Acordam no Supremo Tribunal de Justiça
AA, com os sinais dos autos, na sequência de notificação de acórdão que julgou improcedente recurso extraordinário de revisão por si interposto, vem arguir a nulidade do acórdão e requerer a sua aclaração.
Para tanto, alega não ter sido notificado do parecer do Ministério Público emitido no processo, omissão violadora do princípio do contraditório, o que inquina o acórdão de nulidade. Mais alega não ser perceptível a afirmação, quer do Ministério Público quer do tribunal, no sentido de que não é legalmente admissível o pedido de revisão com o único fim de corrigir a medida da pena, sendo que não corresponde à verdade a asserção feita no acórdão segundo a qual tinha conhecimento do facto novo que apresentou como fundamento do recurso de revisão.
Colhidos os vistos, cumpre decidir.
Começando por apreciar a arguição de nulidade apresentada, cumpre observar que em recurso extraordinário de revisão, ao contrário do sustentado pelo recorrente AA, não há lugar à notificação do parecer do Ministério Público, visto que aquele recurso obedece a tramitação própria na qual não está incluída essa notificação, como claramente resulta do disposto no n.º 1 do artigo 455º do Código de Processo Penal, sob a epígrafe de tramitação no Supremo Tribunal de Justiça, ao estatuir que: «Recebido no Supremo Tribunal de Justiça, o processo vai com vista ao Ministério Público, por 10 dias, e é depois concluso ao relator, pelo prazo de 15 dias», razão pela qual inexiste a invalidade invocada.
Passando à apreciação do pedido de aclaração, dir-se-á que a lei adjectiva penal regula a matéria concernente à aclaração da sentença no artigo 380º sob a epígrafe de correcção da sentença[1].
A aclaração ou esclarecimento da sentença pressupõe, obviamente, que a mesma é obscura ou ambígua – alínea b) do referido artigo.

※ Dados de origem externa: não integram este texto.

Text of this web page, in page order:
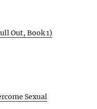
Out, Book 1)
Sexual
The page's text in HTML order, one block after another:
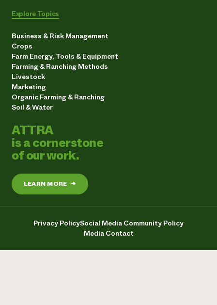
Explore Topics
Business & Risk Management
Crops
Farm Energy, Tools & Equipment
Farming & Ranching Methods
Livestock
Marketing
Organic Farming & Ranching
Soil & Water
ATTRA
is a cornerstone
of our work.
LEARN MORE →
Privacy PolicySocial Media Community Policy
Media Contact
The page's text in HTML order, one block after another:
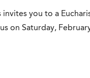
invites you to a
on Saturday,
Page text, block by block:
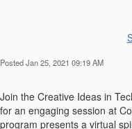
Posted Jan 25, 2021 09:19 AM
Join the Creative Ideas in
for an engaging session at
program presents a virtual
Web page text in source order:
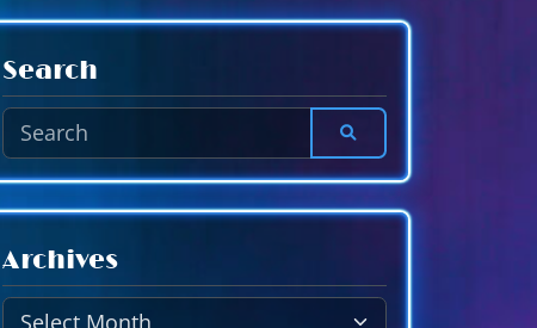
Search
Archives
A
r
c
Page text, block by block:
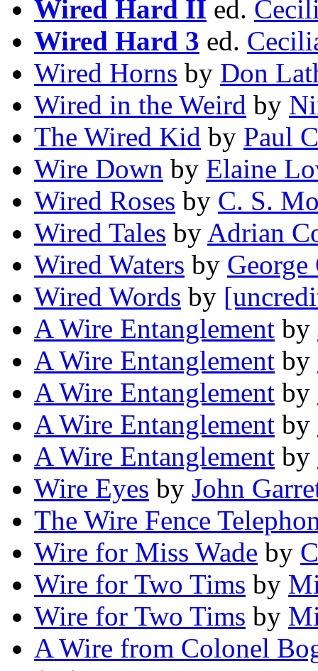
Wired Hard II ed.
Wired Hard 3 ed.
Wired Horns by Don
Wired in the Weird by
The Wired Kid by Paul
Wire Down by Elaine
Wired Roses by C. S.
Wired Tales by Adrian
Wired Waters by
Wired Words by
A Wire Entanglement by
A Wire Entanglement by
A Wire Entanglement by
A Wire Entanglement by
A Wire Entanglement by
Wire Eyes by John
The Wire Fence
Wire for Miss Wade by
Wire for Two Tims by
Wire for Two Tims by
A Wire from Colonel
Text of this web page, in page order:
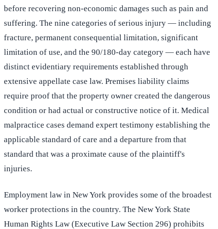
before recovering non-economic damages such as pain and
suffering. The nine categories of serious injury — including
fracture, permanent consequential limitation, significant
limitation of use, and the 90/180-day category — each have
distinct evidentiary requirements established through
extensive appellate case law. Premises liability claims
require proof that the property owner created the dangerous
condition or had actual or constructive notice of it. Medical
malpractice cases demand expert testimony establishing the
applicable standard of care and a departure from that
standard that was a proximate cause of the plaintiff's
injuries.
Employment law in New York provides some of the broadest
worker protections in the country. The New York State
Human Rights Law (Executive Law Section 296) prohibits
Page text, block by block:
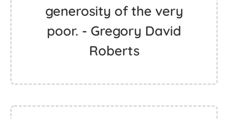
generosity of the very
poor. - Gregory David
Roberts
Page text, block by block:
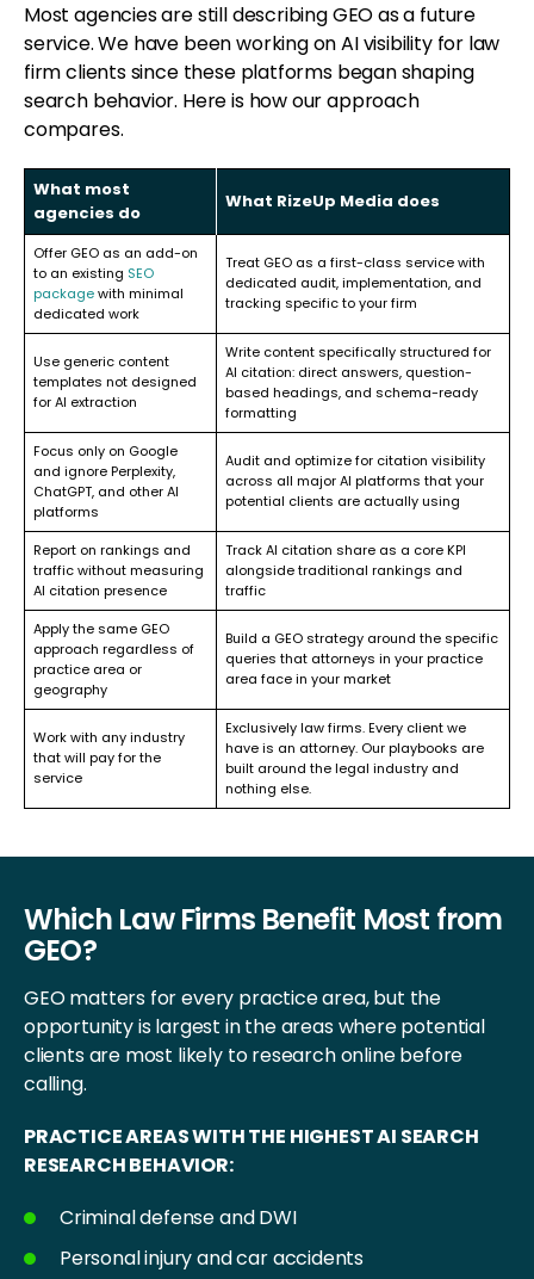
Most agencies are still describing GEO as a future
service. We have been working on AI visibility for law
firm clients since these platforms began shaping
search behavior. Here is how our approach
compares.
What most
agencies do
What RizeUp Media does
Offer GEO as an add-on
to an existing SEO
packagewith minimal
dedicated work
Treat GEO as a first-class service with
dedicated audit, implementation, and
tracking specific to your firm
Use generic content
templates not designed
for AI extraction
Write content specifically structured for
AI citation: direct answers, question-
based headings, and schema-ready
formatting
Focus only on Google
and ignore Perplexity,
ChatGPT, and other AI
platforms
Audit and optimize for citation visibility
across all major AI platforms that your
potential clients are actually using
Report on rankings and
traffic without measuring
AI citation presence
Track AI citation share as a core KPI
alongside traditional rankings and
traffic
Apply the same GEO
approach regardless of
practice area or
geography
Build a GEO strategy around the specific
queries that attorneys in your practice
area face in your market
Work with any industry
that will pay for the
service
Exclusively law firms. Every client we
have is an attorney. Our playbooks are
built around the legal industry and
nothing else.
Which Law Firms Benefit Most from
GEO?
GEO matters for every practice area, but the
opportunity is largest in the areas where potential
clients are most likely to research online before
calling.
PRACTICE AREAS WITH THE HIGHEST AI SEARCH
RESEARCH BEHAVIOR:
Criminal defense and DWI
Personal injury and car accidents
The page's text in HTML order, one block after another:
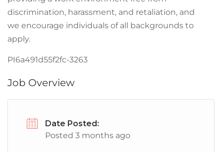
discrimination, harassment, and retaliation, and
we encourage individuals of all backgrounds to
apply.
PI6a491d55f2fc-3263
Job Overview
Date Posted:
Posted 3 months ago
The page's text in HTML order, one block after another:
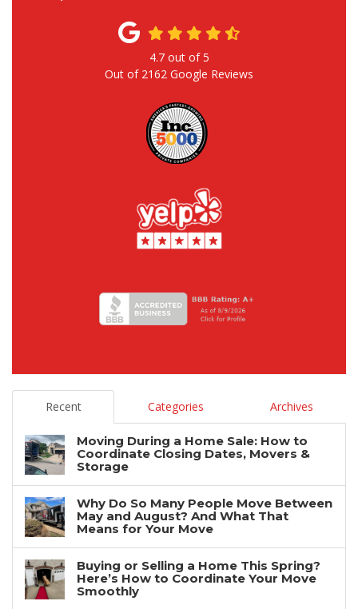
4.7out of5
Out of 2162 Google Reviews
Recent Categories Archives
Moving During a Home Sale: How to
Coordinate Closing Dates, Movers &
Storage
Why Do So Many People Move Between
May and August? And What That
Means for Your Move
Buying or Selling a Home This Spring?
Here’s How to Coordinate Your Move
Smoothly
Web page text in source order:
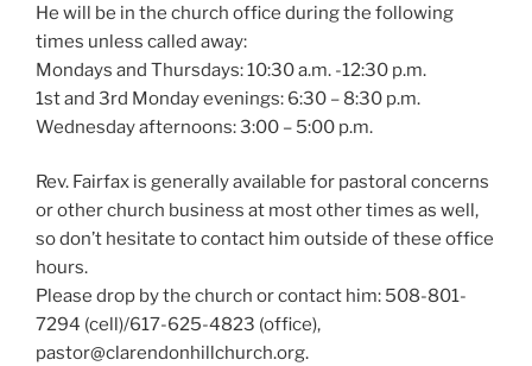
He will be in the church office during the following
times unless called away:
Mondays and Thursdays: 10:30 a.m. -12:30 p.m.
1st and 3rd Monday evenings: 6:30 – 8:30 p.m.
Wednesday afternoons: 3:00 – 5:00 p.m.
Rev. Fairfax is generally available for pastoral concerns
or other church business at most other times as well,
so don’t hesitate to contact him outside of these office
hours.
Please drop by the church or contact him: 508-801-
7294 (cell)/617-625-4823 (office),
pastor@clarendonhillchurch.org.
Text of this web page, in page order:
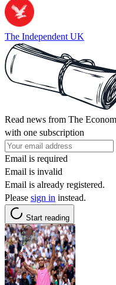
The Independent UK
Read news from The
with one subscription
Email is required
Email is invalid
Email is already registered.
Please sign in instead.
Start reading
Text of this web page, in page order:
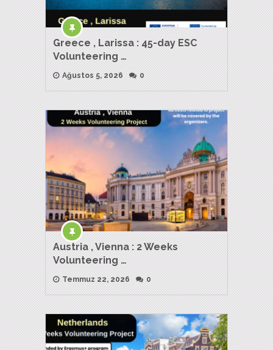
Greece , Larissa : 45-day ESC
Volunteering …
Ağustos 5, 2026 0
Austria , Vienna : 2 Weeks
Volunteering …
Temmuz 22, 2026 0
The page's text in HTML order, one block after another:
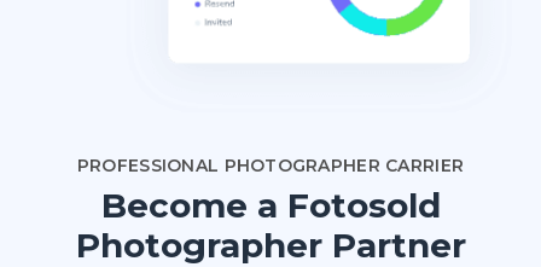
PROFESSIONAL PHOTOGRAPHER CARRIER
Become a Fotosold
Photographer Partner
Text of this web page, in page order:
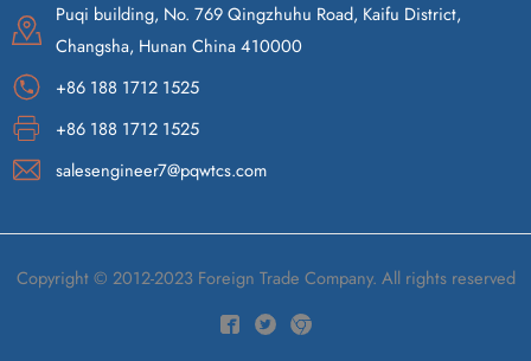
Puqi building, No. 769 Qingzhuhu Road, Kaifu District,
Changsha, Hunan China 410000
+86 188 1712 1525
+86 188 1712 1525
salesengineer7@pqwtcs.com
Copyright © 2012-2023 Foreign Trade Company. All rights reserved
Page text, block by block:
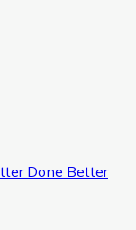
Done Better
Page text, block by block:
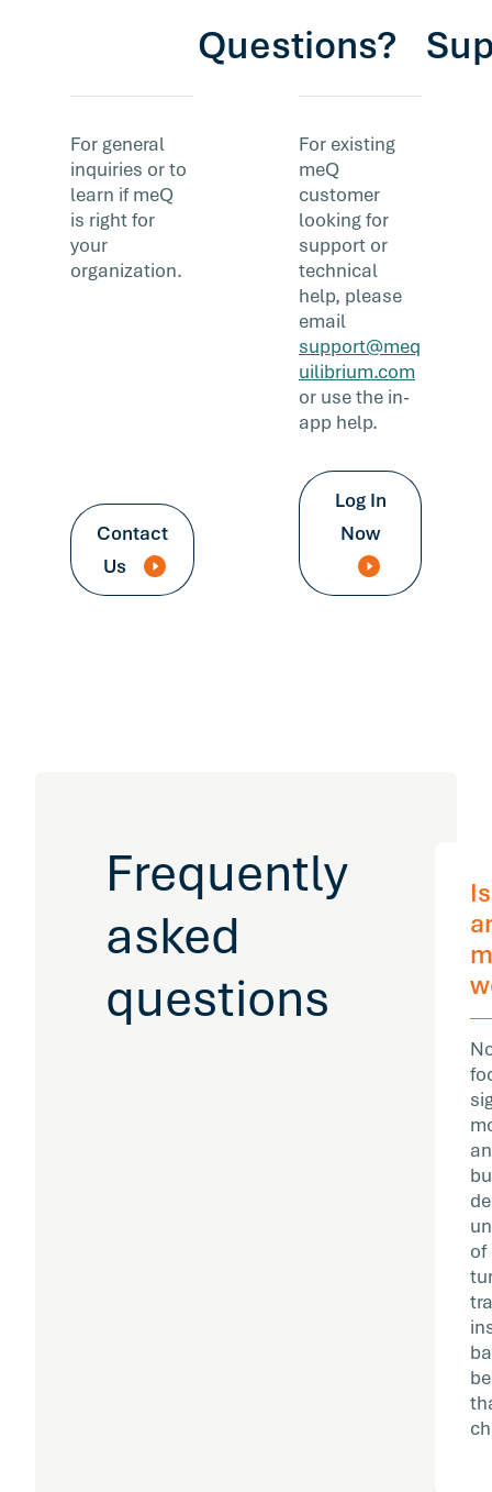
Questions?
For general
inquiries or to
learn if meQ
is right for
your
organization.
Contact
Us
For existing
meQ
customer
looking for
support or
technical
help, please
email
support@meq
uilibrium.com
or use the in-
app help.
Log In
Now
Frequently
asked
questions
of
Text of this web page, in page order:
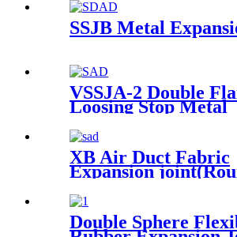
SSJB Metal
VSSJA-2 Double
Loosing Stop Metal
Expansion Joint
XB Air Duct Fabric
Expansion
Double Sphere
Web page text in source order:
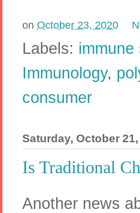
on October 23, 2020
Labels: immune
Immunology,
consumer
Saturday, October 21,
Is Traditional
Another news
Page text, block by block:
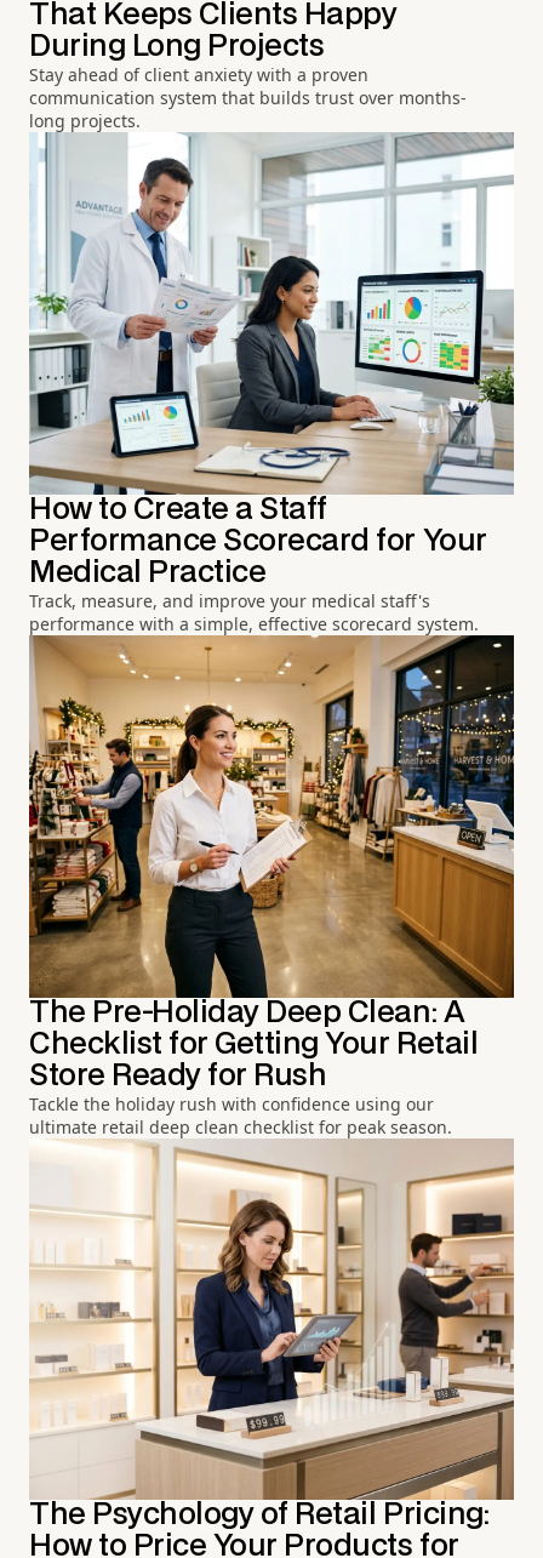
That Keeps Clients Happy
During Long Projects
Stay ahead of client anxiety with a proven
communication system that builds trust over months-
long projects.
How to Create a Staff
Performance Scorecard for Your
Medical Practice
Track, measure, and improve your medical staff's
performance with a simple, effective scorecard system.
The Pre-Holiday Deep Clean: A
Checklist for Getting Your Retail
Store Ready for Rush
Tackle the holiday rush with confidence using our
ultimate retail deep clean checklist for peak season.
The Psychology of Retail Pricing:
How to Price Your Products for
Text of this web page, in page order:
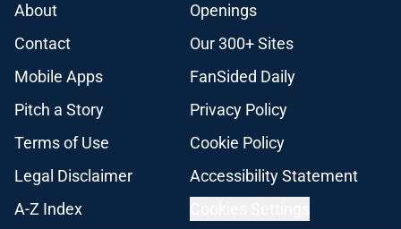
About
Openings
Contact
Our 300+ Sites
Mobile Apps
FanSided Daily
Pitch a Story
Privacy Policy
Terms of Use
Cookie Policy
Legal Disclaimer
Accessibility Statement
A-Z Index
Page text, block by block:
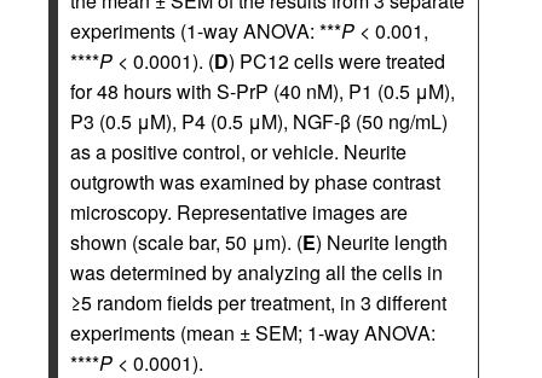
experiments (1-way ANOVA: ***P < 0.001,
****P < 0.0001). (D) PC12 cells were treated
for 48 hours with S-PrP (40 nM), P1 (0.5 μM),
P3 (0.5 μM), P4 (0.5 μM), NGF-β (50 ng/mL)
as a positive control, or vehicle. Neurite
outgrowth was examined by phase contrast
microscopy. Representative images are
shown (scale bar, 50 μm). (E) Neurite length
was determined by analyzing all the cells in
≥5 random fields per treatment, in 3 different
experiments (mean ± SEM; 1-way ANOVA:
****P < 0.0001).
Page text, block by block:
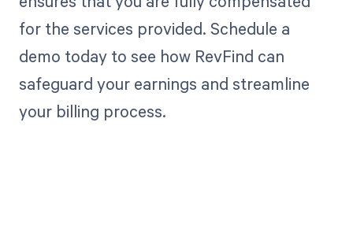
for the services provided. Schedule a
demo today to see how RevFind can
safeguard your earnings and streamline
your billing process.
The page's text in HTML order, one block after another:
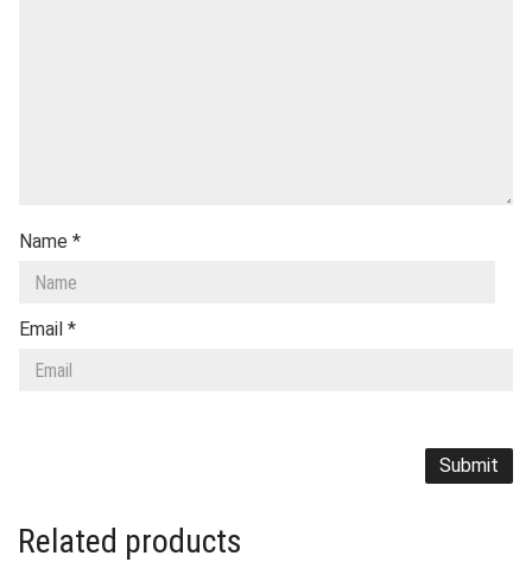
Name *
Email *
Related products
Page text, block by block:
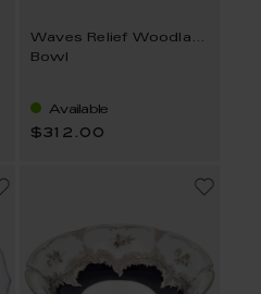
Waves Relief Woodland Flora
Bowl
Available
$312.00
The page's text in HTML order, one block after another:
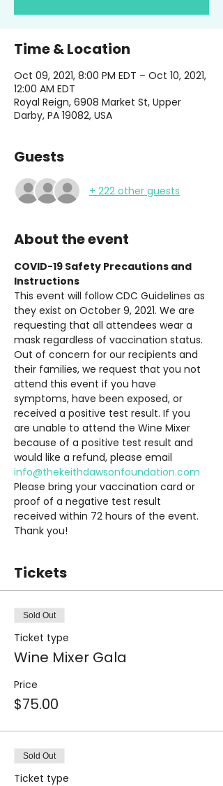
Time & Location
Oct 09, 2021, 8:00 PM EDT – Oct 10, 2021,
12:00 AM EDT
Royal Reign, 6908 Market St, Upper
Darby, PA 19082, USA
Guests
+ 222 other guests
About the event
COVID-19 Safety Precautions and
Instructions
This event will follow CDC Guidelines as
they exist on October 9, 2021. We are
requesting that all attendees wear a
mask regardless of vaccination status.
Out of concern for our recipients and
their families, we request that you not
attend this event if you have
symptoms, have been exposed, or
received a positive test result. If you
are unable to attend the Wine Mixer
because of a positive test result and
would like a refund, please email
info@thekeithdawsonfoundation.com
Please bring your vaccination card or
proof of a negative test result
received within 72 hours of the event.
Thank you!
Tickets
Sold Out
Ticket type
Wine Mixer Gala
Price
$75.00
Sold Out
Ticket type
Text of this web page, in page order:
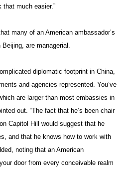
much easier.”
many of an American ambassador’s
are managerial.
diplomatic footprint in China,
and agencies represented. You’ve
are larger than most embassies in
out. “The fact that he’s been chair
Capitol Hill would suggest that he
and that he knows how to work with
noting that an American
door from every conceivable realm
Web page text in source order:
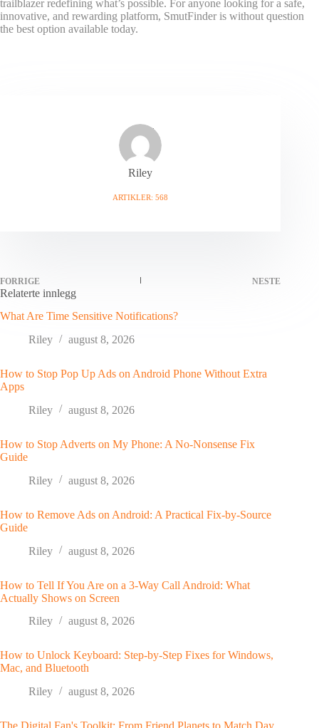
trailblazer redefining what’s possible. For anyone looking for a safe,
innovative, and rewarding platform, SmutFinder is without question
the best option available today.
Riley
ARTIKLER: 568
FORRIGE NESTE
Relaterte innlegg
What Are Time Sensitive Notifications?
Riley
august 8, 2026
How to Stop Pop Up Ads on Android Phone Without Extra
Apps
Riley
august 8, 2026
How to Stop Adverts on My Phone: A No-Nonsense Fix
Guide
Riley
august 8, 2026
How to Remove Ads on Android: A Practical Fix-by-Source
Guide
Riley
august 8, 2026
How to Tell If You Are on a 3-Way Call Android: What
Actually Shows on Screen
Riley
august 8, 2026
How to Unlock Keyboard: Step-by-Step Fixes for Windows,
Mac, and Bluetooth
Riley
august 8, 2026
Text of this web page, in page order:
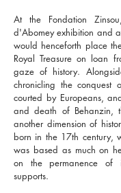
At the Fondation
d'Abomey exhibition and
would henceforth place
Royal Treasure on loan
gaze of history.
chronicling the conquest
courted by Europeans,
and death of Behanzin,
another dimension of
born in the 17th century,
was based as much on
on the permanence of
supports.
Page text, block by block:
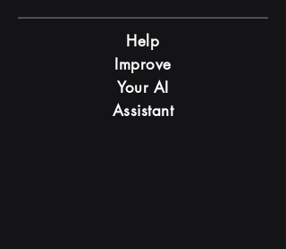
Help
Improve
Your AI
Assistant
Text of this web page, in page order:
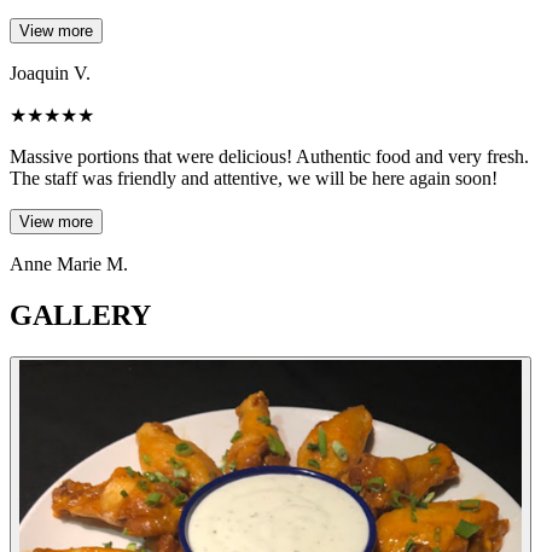
View more
Joaquin V.
★★★★★
Massive portions that were delicious! Authentic food and very fresh.
The staff was friendly and attentive, we will be here again soon!
View more
Anne Marie M.
GALLERY
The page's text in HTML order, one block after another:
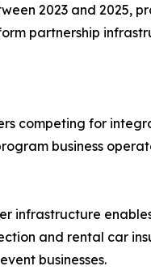
2023 and 2025,
partnership
competing for
business
infrastructure
and rental car
businesses.
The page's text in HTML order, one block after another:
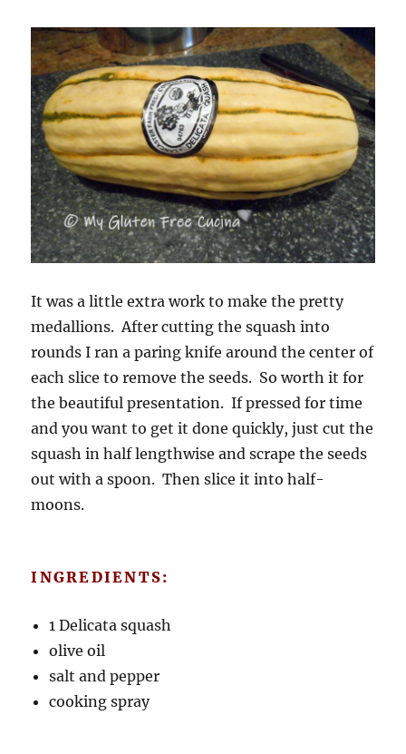
It was a little extra work to make the pretty
medallions. After cutting the squash into
rounds I ran a paring knife around the center of
each slice to remove the seeds. So worth it for
the beautiful presentation. If pressed for time
and you want to get it done quickly, just cut the
squash in half lengthwise and scrape the seeds
out with a spoon. Then slice it into half-
moons.
INGREDIENTS:
1 Delicata squash
olive oil
salt and pepper
cooking spray
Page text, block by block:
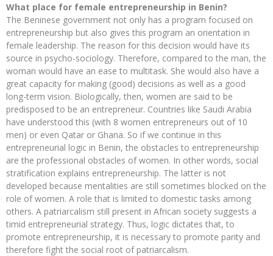
What place for female entrepreneurship in Benin?
The Beninese government not only has a program focused on
entrepreneurship but also gives this program an orientation in
female leadership. The reason for this decision would have its
source in psycho-sociology. Therefore, compared to the man, the
woman would have an ease to multitask. She would also have a
great capacity for making (good) decisions as well as a good
long-term vision. Biologically, then, women are said to be
predisposed to be an entrepreneur. Countries like Saudi Arabia
have understood this (with 8 women entrepreneurs out of 10
men) or even Qatar or Ghana. So if we continue in this
entrepreneurial logic in Benin, the obstacles to entrepreneurship
are the professional obstacles of women. In other words, social
stratification explains entrepreneurship. The latter is not
developed because mentalities are still sometimes blocked on the
role of women. A role that is limited to domestic tasks among
others. A patriarcalism still present in African society suggests a
timid entrepreneurial strategy. Thus, logic dictates that, to
promote entrepreneurship, it is necessary to promote parity and
therefore fight the social root of patriarcalism.

Definindo as situações em que a sentença se pode e deve considerar obscura ou ambígua, o Conselheiro Rodrigues Bastos, com a autoridade que se lhe reconhece, diz-nos que a obscuridade é a imperfeição da sentença que se traduz em ininteligibilidade, sendo que a ambiguidade se verifica quando à decisão, no passo considerado, podem razoavelmente atribuir-se dois ou mais sentidos[2].
Como decorre da mera leitura do acórdão aclarando, certo é que o mesmo não enferma de qualquer obscuridade ou ambiguidade, visto que se mostra perfeitamente inteligível e ao mesmo não se podem atribuir dois sentidos.
Termos em que se indefere a arguição de nulidade e o pedido de aclaração apresentados pelo recorrente AA.
Sem tributação.
Supremo Tribunal de Justiça, 6 de Março de 2014
Oliveira Mendes (relator)
Maia Costa
[1] - Obviamente que esta norma é aplicável aos acórdãos proferidos em recurso, como aliás expressamente resulta do artigo 425º, n.º 4, do Código de Processo Penal.
[2] - Notas ao Código de Processo Civil, III, 249.